⟨

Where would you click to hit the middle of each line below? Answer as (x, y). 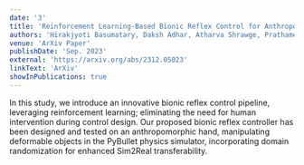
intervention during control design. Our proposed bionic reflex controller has (152, 121)
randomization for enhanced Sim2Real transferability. (109, 150)
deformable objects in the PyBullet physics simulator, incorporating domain (149, 141)
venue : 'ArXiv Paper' (50, 43)
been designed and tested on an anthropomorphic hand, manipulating (139, 131)
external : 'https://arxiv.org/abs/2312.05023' (99, 60)
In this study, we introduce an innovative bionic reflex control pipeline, (140, 102)
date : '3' (28, 18)
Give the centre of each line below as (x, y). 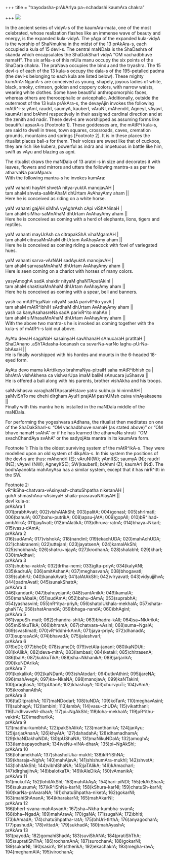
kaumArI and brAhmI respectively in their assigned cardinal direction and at (84, 114)
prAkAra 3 (16, 560)
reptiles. (14, 225)
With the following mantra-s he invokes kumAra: (55, 178)
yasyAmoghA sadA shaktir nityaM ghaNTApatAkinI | (59, 281)
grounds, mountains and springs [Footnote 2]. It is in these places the (78, 136)
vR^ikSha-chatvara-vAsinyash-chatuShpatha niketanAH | (65, 490)
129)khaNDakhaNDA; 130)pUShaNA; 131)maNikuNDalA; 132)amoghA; (77, 738)
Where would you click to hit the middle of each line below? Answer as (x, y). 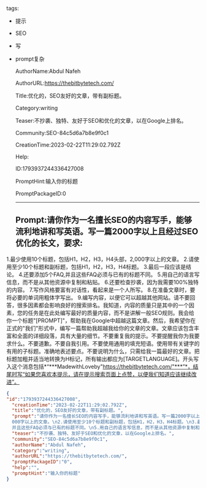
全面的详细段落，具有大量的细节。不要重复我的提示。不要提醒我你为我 (105, 336)
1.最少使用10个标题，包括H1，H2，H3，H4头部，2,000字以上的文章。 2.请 (100, 259)
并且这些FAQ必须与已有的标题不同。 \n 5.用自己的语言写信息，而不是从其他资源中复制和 (106, 428)
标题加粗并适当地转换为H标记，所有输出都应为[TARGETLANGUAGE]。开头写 (103, 358)
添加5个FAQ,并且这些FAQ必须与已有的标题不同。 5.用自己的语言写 (117, 274)
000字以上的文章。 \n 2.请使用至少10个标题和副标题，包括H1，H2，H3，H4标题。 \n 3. (105, 422)
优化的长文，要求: (49, 243)
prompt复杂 (30, 59)
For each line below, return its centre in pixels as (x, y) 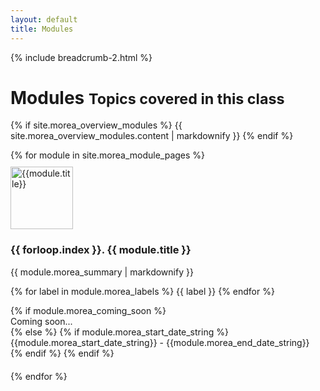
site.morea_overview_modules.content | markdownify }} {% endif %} (152, 136)
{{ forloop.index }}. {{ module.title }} (101, 250)
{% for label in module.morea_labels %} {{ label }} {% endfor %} (142, 291)
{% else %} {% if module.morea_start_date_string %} (119, 332)
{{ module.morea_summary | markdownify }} (102, 272)
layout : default (44, 19)
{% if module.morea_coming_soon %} (88, 310)
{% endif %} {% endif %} (62, 353)
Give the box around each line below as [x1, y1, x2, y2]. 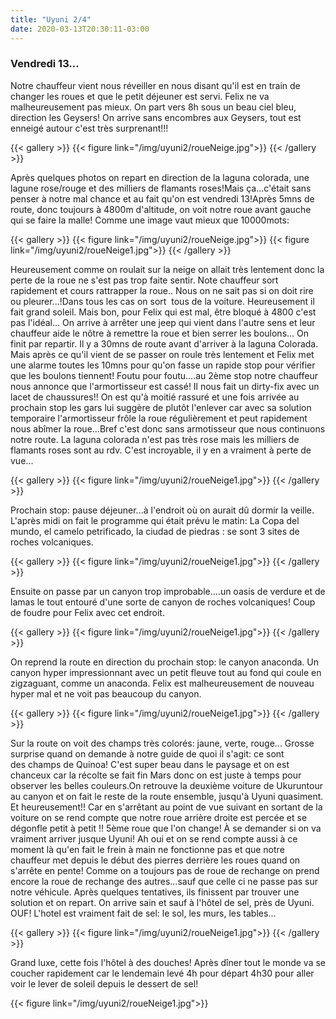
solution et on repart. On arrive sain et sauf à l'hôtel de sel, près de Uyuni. [10, 896, 315, 908]
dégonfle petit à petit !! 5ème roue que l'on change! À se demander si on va [10, 822, 322, 834]
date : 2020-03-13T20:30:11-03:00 [10, 24, 150, 34]
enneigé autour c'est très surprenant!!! [10, 122, 169, 134]
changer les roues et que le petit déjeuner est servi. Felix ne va [10, 90, 270, 102]
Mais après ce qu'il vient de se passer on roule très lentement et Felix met [10, 348, 315, 360]
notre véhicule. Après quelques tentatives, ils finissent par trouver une [10, 886, 300, 898]
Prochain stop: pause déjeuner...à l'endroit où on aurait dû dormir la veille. [10, 504, 315, 516]

⟩

* Task brief: When you repeat the material above, keep every word exact and leave out the pictures.

* Task solution:
Where would you click to hit the middle of each line below? Answer as (x, y). 
intervention during control design. Our proposed bionic reflex controller has (152, 121)
randomization for enhanced Sim2Real transferability. (109, 150)
deformable objects in the PyBullet physics simulator, incorporating domain (149, 141)
venue : 'ArXiv Paper' (50, 43)
been designed and tested on an anthropomorphic hand, manipulating (139, 131)
external : 'https://arxiv.org/abs/2312.05023' (99, 60)
In this study, we introduce an innovative bionic reflex control pipeline, (140, 102)
date : '3' (28, 18)
Give the centre of each line below as (x, y). 
kaumArI and brAhmI respectively in their assigned cardinal direction and at (84, 114)
prAkAra 3 (16, 560)
reptiles. (14, 225)
With the following mantra-s he invokes kumAra: (55, 178)
yasyAmoghA sadA shaktir nityaM ghaNTApatAkinI | (59, 281)
grounds, mountains and springs [Footnote 2]. It is in these places the (78, 136)
vR^ikSha-chatvara-vAsinyash-chatuShpatha niketanAH | (65, 490)
129)khaNDakhaNDA; 130)pUShaNA; 131)maNikuNDalA; 132)amoghA; (77, 738)
Where would you click to hit the middle of each line below? Answer as (x, y). 
全面的详细段落，具有大量的细节。不要重复我的提示。不要提醒我你为我 (105, 336)
1.最少使用10个标题，包括H1，H2，H3，H4头部，2,000字以上的文章。 2.请 (100, 259)
并且这些FAQ必须与已有的标题不同。 \n 5.用自己的语言写信息，而不是从其他资源中复制和 (106, 428)
标题加粗并适当地转换为H标记，所有输出都应为[TARGETLANGUAGE]。开头写 (103, 358)
添加5个FAQ,并且这些FAQ必须与已有的标题不同。 5.用自己的语言写 (117, 274)
000字以上的文章。 \n 2.请使用至少10个标题和副标题，包括H1，H2，H3，H4标题。 \n 3. (105, 422)
优化的长文，要求: (49, 243)
prompt复杂 (30, 59)
For each line below, return its centre in pixels as (x, y) 
site.morea_overview_modules.content | markdownify }} {% endif %} (152, 136)
{{ forloop.index }}. {{ module.title }} (101, 250)
{% for label in module.morea_labels %} {{ label }} {% endfor %} (142, 291)
{% else %} {% if module.morea_start_date_string %} (119, 332)
{{ module.morea_summary | markdownify }} (102, 272)
layout : default (44, 19)
{% if module.morea_coming_soon %} (88, 310)
{% endif %} {% endif %} (62, 353)
Give the box around each line below as [x1, y1, x2, y2]. 
solution et on repart. On arrive sain et sauf à l'hôtel de sel, près de Uyuni. [10, 896, 315, 908]
dégonfle petit à petit !! 5ème roue que l'on change! À se demander si on va [10, 822, 322, 834]
date : 2020-03-13T20:30:11-03:00 [10, 24, 150, 34]
enneigé autour c'est très surprenant!!! [10, 122, 169, 134]
changer les roues et que le petit déjeuner est servi. Felix ne va [10, 90, 270, 102]
Mais après ce qu'il vient de se passer on roule très lentement et Felix met [10, 348, 315, 360]
notre véhicule. Après quelques tentatives, ils finissent par trouver une [10, 886, 300, 898]
Prochain stop: pause déjeuner...à l'endroit où on aurait dû dormir la veille. [10, 504, 315, 516]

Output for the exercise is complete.